Рядом с Марьиной постелью на деревянных вешальницах висели ее царские одежды — тяжелые, шитые золотом и жемчугом; на невысокой серебряной подставке на алом бархате лежал ее царский венец, отделанный сканью 23 и драгоценными камнями. Чуть подальше, под стенкой, на сундуках лежали ее девичьи наряды, привезенные из Кабарды. Она больше не надевала их — Иван не любил и не терпел этого ее наряда, который напоминал ему о прежней Марьиной вере. Марья хранила свои девичьи наряды в сундуках, чтобы не раздражать Ивана и их общего духовника — протопопа Андрея, который грозил ей небесной карой за облачение в ее бусурманские одежды. Но иногда, когда грусть и тоска начинали нестерпимо донимать Марью, когда все, что окружало ее теперь, становилось ненавистным ей, она приказывала Алене доставать из сундуков свои девичьи наряды. Алена раскладывала поверх сундуков разноцветные шальвары, халаты из персидского алтабаса, золоченые нагрудники, шапочки, унизанные самаркандским баласом, с алмазными подвесками, сафьяновые ичетки 24 пояса, браслеты…

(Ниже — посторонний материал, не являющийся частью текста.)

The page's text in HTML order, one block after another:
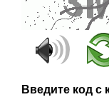
Введите код с

Вселялась тогда в Марью давняя радость девичества, от которой уже навсегда отделили ее царский венец и нелегкая доля московской царицы, но которая еще оживляла в ней теплотой светлых воспоминаний ее прежнюю доброту и ласковость. Преображалась Марья, успокаивалась, утешенная давнишними радостями своего еще не забытого девичества. Она как будто забывала на некоторое время о своей царственности, становилась веселой и проказливой, как девчонка: не мытарила мамок, не помыкала Аленой, дарила им подарки, кормила изюмом, играла с ними тайно в кости, выучившись этой игре у самого царя.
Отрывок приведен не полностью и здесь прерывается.